This is the latest of several cases resulting from the attempt of the appellee to construct an overhead power transmission line through Baltimore County to the Mount Washington sub-station. The purpose of the line is to provide additional electric power, said to be urgently needed, in the Baltimore area. The earlier cases, reaching this Court were Johnson v. Consol. Gas, Elec. Lt. Power Co., 187 Md. 454, 50 A.2d 918, 170 A.L.R. 709 (a condemnation case), an appeal from the dismissal of the original bill filed in the instant case, which on motion, agreed to by all parties, was remanded without affirmance or reversal and without opinion, and an appeal from an order refusing a preliminary injunction in this case which we held premature. Kahl v. Consol.Gas, Elec. Lt. Power Co., 189 Md. 655, 57 A.2d 331. The present appeal is from orders dismissing the amended and supplemental bills of complaint, passed after extended hearings and the taking of voluminous testimony.
The proposed power line is to traverse the Metropolitan District of Baltimore County for a distance of about eight miles. It is to carry a load of 110,000 volts, and is to cross the Green Spring Valley in the vicinity of Rockland. It has been opposed from the beginning by a group of property owners who have contended that the overhead structures would destroy or impair the beauty of the countryside and would lower property values in a high class residential community. They suggest and offer competent testimony to show that the line can be placed underground at a cost not excessive in view of the circumstances. This question, however, we do not consider is properly one for the court to consider, at *Page 254 least in the present state of the record. The proposed construction, it may be added, has been approved, after protests and a subsequent investigation, by the Chief Engineer of the Public Service Commission, who said that the cost of underground construction would be prohibitive.
The original bill in this case was filed by the landowners. After amendment, to permit the raising of new issues in view of the passage of certain amended Zoning Regulations in 1946, the trial was had on these issues, which were also raised by the bill filed by the County Commissioners of Baltimore County on February 10, 1947. The cases were heard together. As presented below, and to us, they raise a number of questions. The more important of these are the validity vel non of the Zoning Regulations as applied to the appellee, and the rights of the court to pass upon the issues raised in advance of an application for a permit to the Zoning Commissioner.
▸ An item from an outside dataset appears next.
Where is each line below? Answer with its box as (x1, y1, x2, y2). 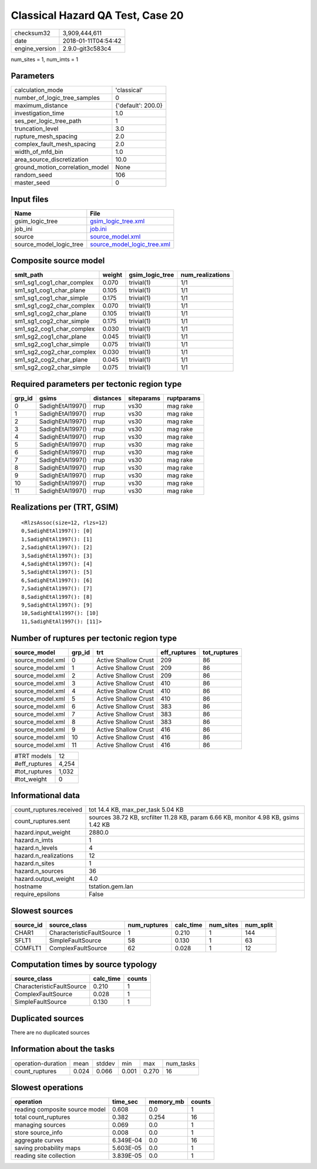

The Zoning Regulations, first adopted January 2, 1945 (pursuant to a special enabling act, Acts of 1941, Ch. 247, amended Acts 1943, Ch. 877) and subsequently amended November 15, 1946, exempt electric light and power lines on public highways or lines carrying less than 5000 volts on poles. For other electric light and power lines special permits are required. Standards are made applicable to the grant of such special permits. Within the Metropolitan Zone, created to conform to the boundaries of the Metropolitan District, transmission lines, such as the one contemplated by the appellee, are required to be located underground, but the Zoning Commissioner is given power to make special exceptions "when convinced by affirmative testimony * * * that such lines * * * may be carried overhead * * * without impairing the public health, safety or general welfare". In determining any special exception the Commissioner, or the Board of Zoning Appeals on appeal, shall be guided by certain factors enumerated, including the crossing of much travelled highways or *Page 255 streets, the proximity of the line to schools, churches, or other places where persons congregate, the probability of extension flying over the area, and its nearness to airports, fire hazards or interference with fire-fighting equipment, and future conditions to be reasonably anticipated in view of the normal course of development. Comparative costs of overhead and underground construction may also be considered, but the excess in cost is not, of itself, to be deemed sufficient cause for the issuance of a permit for overhead construction. The General Assembly confirmed and validated these provisions by the Act of 1947, Ch. 915, after the trials of the present cases began.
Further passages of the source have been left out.